Старик испуганно заморгал:
— Это что ж такое? — Но скоро пришел в себя, глядя, как ложатся на кукурузу, приминают листья сверкающие брызги. Запрыгал от радости: — От это борода! Ну, землячки, с вас магарыч!
— Ладно, дедушка! — сказал Задорожный. — Приходи вечером в Дом культуры. Шампанского выпьем.
— Шампановского и не предлагай, — возразил Липченок. — Вон Михей, бывший управляющий, довольствовался щампановским, а как переключился на гранклетовую — помер. Меня и силком не заставишь шампановское хлебать.
— Ладно. Придумаем что-нибудь. Может, в сторожа тебя определим. Или горючее нам подвозить. Согласен?
— Это значит, к вам в компанию? — закричал Липченок. — Еще бы не согласен! У вас головы покрепче моей, вы вон что умудрились — дождичек сделали. Кабы к вам в компанию войти, мы б такое умудрились сочинить, что не то что Хивря, а и уполномоченный Васька не раскусил бы…
Концерт в страду
— Игнатий Игнатьевич…
— И не упрашивайте. Сказал нет, значит, нет. Поезжайте-ка лучше на производство. Вон в Отрадной заводы, Дом культуры… А у нас колхоз!
— Но райком…
— Дорогой товарищ…
— Мишечкин. Руководитель труппы.
— Дорогой товарищ руководитель труппы Мишечкин! Райком-то и спросит с меня за хлеб. Поймите, на час оторвемся…
— На полчаса! На полчаса программа рассчитана!
— Да хоть на полчаса. Хоть на одну минуту! На минуту задержимся, а тут тебе дождь! Что тогда?
— За полчаса ничего не случится, Игнатий Игнатьевич.

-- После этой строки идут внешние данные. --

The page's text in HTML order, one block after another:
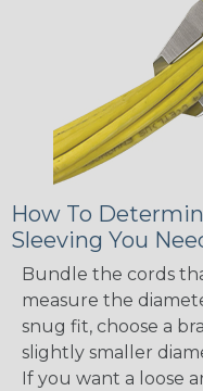
How To
Sleeving You
Bundle the cords
measure the
snug fit, choose a
slightly smaller
If you want a loose
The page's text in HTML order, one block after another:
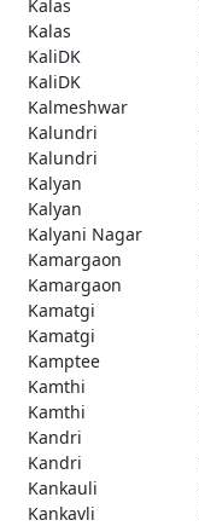
Kalas
Kalas
KaliDK
KaliDK
Kalmeshwar
Kalundri
Kalundri
Kalyan
Kalyan
Kalyani Nagar
Kamargaon
Kamargaon
Kamatgi
Kamatgi
Kamptee
Kamthi
Kamthi
Kandri
Kandri
Kankauli
Kankavli
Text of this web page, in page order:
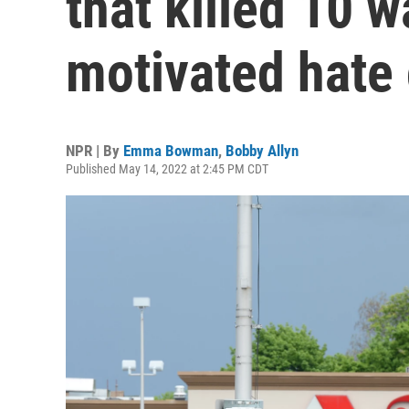
motivated
NPR | By Emma Bowman, Bobby Allyn
Published May 14, 2022 at 2:45 PM CDT
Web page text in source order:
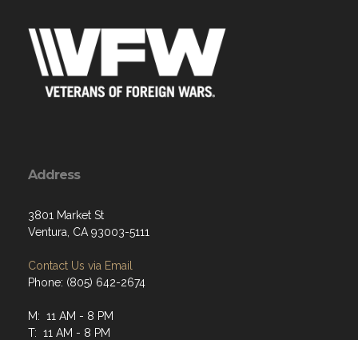
Address
3801 Market St
Ventura, CA 93003-5111
Contact Us via Email
Phone: (805) 642-2674
M: 11 AM - 8 PM
T: 11 AM - 8 PM
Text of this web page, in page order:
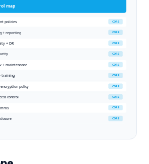
map
policies CORE
+ reporting CORE
+ DR CORE
CORE
+ maintenance CORE
training CORE
policy CORE
control CORE
CORE
CORE
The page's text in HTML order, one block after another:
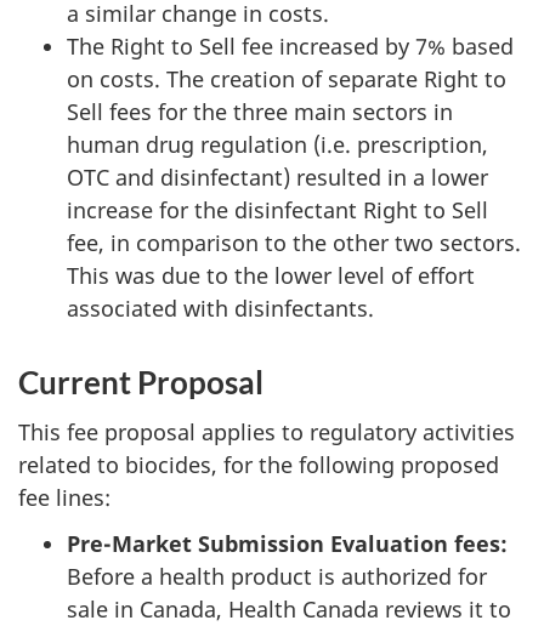
a similar change in costs.
The Right to Sell fee increased by 7% based
on costs. The creation of separate Right to
Sell fees for the three main sectors in
human drug regulation (i.e. prescription,
OTC and disinfectant) resulted in a lower
increase for the disinfectant Right to Sell
fee, in comparison to the other two sectors.
This was due to the lower level of effort
associated with disinfectants.
Current Proposal
This fee proposal applies to regulatory activities
related to biocides, for the following proposed
fee lines:
Pre-Market Submission Evaluation fees:
Before a health product is authorized for
sale in Canada, Health Canada reviews it to
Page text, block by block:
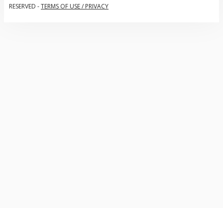
RESERVED -TERMS OF USE / PRIVACY
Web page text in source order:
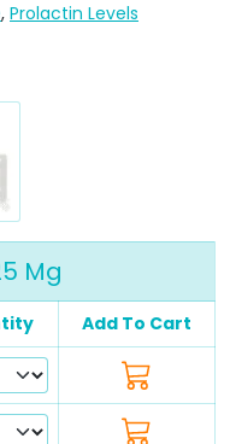
, Prolactin Levels
Mg
Add To Cart
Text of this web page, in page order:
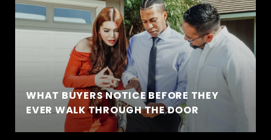
WHAT BUYERS NOTICE BEFORE THEY
EVER WALK THROUGH THE DOOR
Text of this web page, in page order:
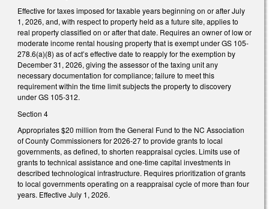
Effective for taxes imposed for taxable years beginning on or after July
1, 2026, and, with respect to property held as a future site, applies to
real property classified on or after that date. Requires an owner of low or
moderate income rental housing property that is exempt under GS 105-
278.6(a)(8) as of act’s effective date to reapply for the exemption by
December 31, 2026, giving the assessor of the taxing unit any
necessary documentation for compliance; failure to meet this
requirement within the time limit subjects the property to discovery
under GS 105-312.
Section 4
Appropriates $20 million from the General Fund to the NC Association
of County Commissioners for 2026-27 to provide grants to local
governments, as defined, to shorten reappraisal cycles. Limits use of
grants to technical assistance and one-time capital investments in
described technological infrastructure. Requires prioritization of grants
to local governments operating on a reappraisal cycle of more than four
years. Effective July 1, 2026.
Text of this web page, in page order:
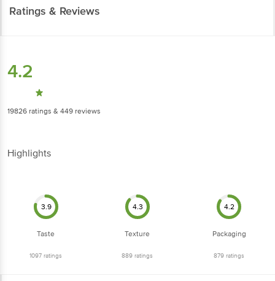
Ratings & Reviews
4.2
19826 ratings & 449 reviews
Highlights
3.9
Taste
1097 ratings
4.3
Texture
889 ratings
4.2
Packaging
879 ratings
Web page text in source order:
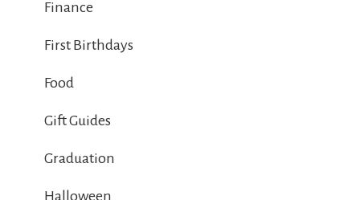
Finance
First Birthdays
Food
Gift Guides
Graduation
Halloween
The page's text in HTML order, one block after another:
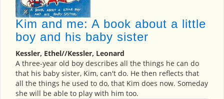
Kim and me: A book about a little
boy and his baby sister
Kessler, Ethel//Kessler, Leonard
A three-year old boy describes all the things he can do
that his baby sister, Kim, can't do. He then reflects that
all the things he used to do, that Kim does now. Someday
she will be able to play with him too.
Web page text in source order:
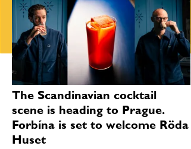
The Scandinavian cocktail
scene is heading to Prague.
Forbína is set to welcome Röda
Huset
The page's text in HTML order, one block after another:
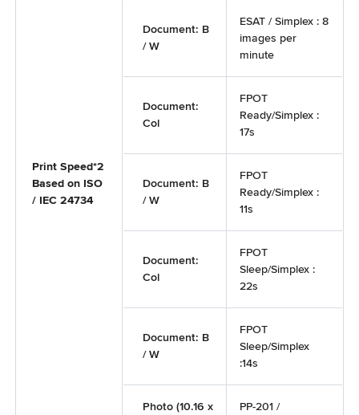
Print Speed*2
Based on ISO
/ IEC 24734
Document: B
/ W
ESAT / Simplex : 8
images per
minute
Document:
Col
FPOT
Ready/Simplex :
17s
Document: B
/ W
FPOT
Ready/Simplex :
11s
Document:
Col
FPOT
Sleep/Simplex :
22s
Document: B
/ W
FPOT
Sleep/Simplex
:14s
Photo (10.16 x
PP-201 /
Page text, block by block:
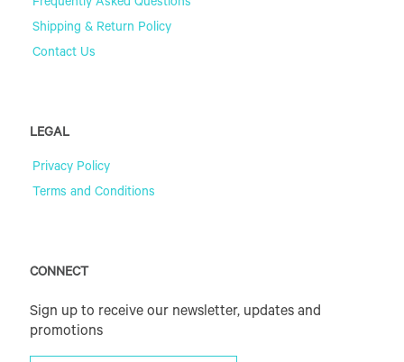
Frequently Asked Questions
Shipping & Return Policy
Contact Us
LEGAL
Privacy Policy
Terms and Conditions
CONNECT
Sign up to receive our newsletter, updates and
promotions
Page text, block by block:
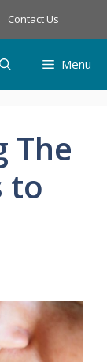
Contact Us
Menu
The
to
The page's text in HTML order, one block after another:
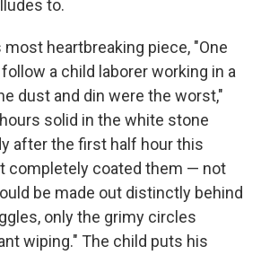
to.
heartbreaking piece, "One
a child laborer working in a
dust and din were the worst,"
solid in the white stone
after the first half hour this
completely coated them — not
be made out distinctly behind
only the grimy circles
wiping." The child puts his

— Поучите свою жену, как блины печь.
— Вы не оскорбляйте, товарищ председатель.
— Я не оскорбляю, а говорю: давайте не будем тратить время попусту. У меня слово твердое.
— Но у нас путевка! Пу-тев-ка!
— Подумаешь, путевка! Делов куча! Давайте я отмечу в вашей путевке, что выступали, и конец делу!
— Мы должны в каждой бригаде выступить. И в станице.
— И за бригады распишусь! И за станицу! Только уезжайте поскорее, чтобы и люди вас не видели. Вон на пруд поезжайте. У нас — во сазаны! И зеркальные карпы — слава богу. Мы и удочками вас снабдим.
— Насчет сазанов и зеркальных карпов подумаем. А вот за концерты, если вы распишетесь, платить нужно. По двадцать рублей.
— Подумаешь, по двадцать рублей! Заплатим! Да мы по тридцать заплатим. Хлеб дороже!
Разговор происходил на правленческом крыльце, и к нему прислушивались, посматривая в раскрытые окна, бухгалтерские работники.
— Слышь, Миронович! — окликнул председатель. — Заплатим артистам?
Главбух глянул поверх очков в окно:
— Как распорядитесь, Игнатий Игнатьевич.
— Видишь, товарищ Мишечкин: как распоряжусь! А распоряжусь я заплатить вам по сорок рублей!
— Одну минуточку, — сказал, сверкнув глазами, Мишечкин. И припустил к автобусу, стал объяснять. Раздался хохот — чуть автобус не лопнул. Светловолосая, с ярко накрашенными губами девица послала Игнатию Игнатьевичу воздушный поцелуй.
— Согласны! — сказал Мишечкин, возвратившись.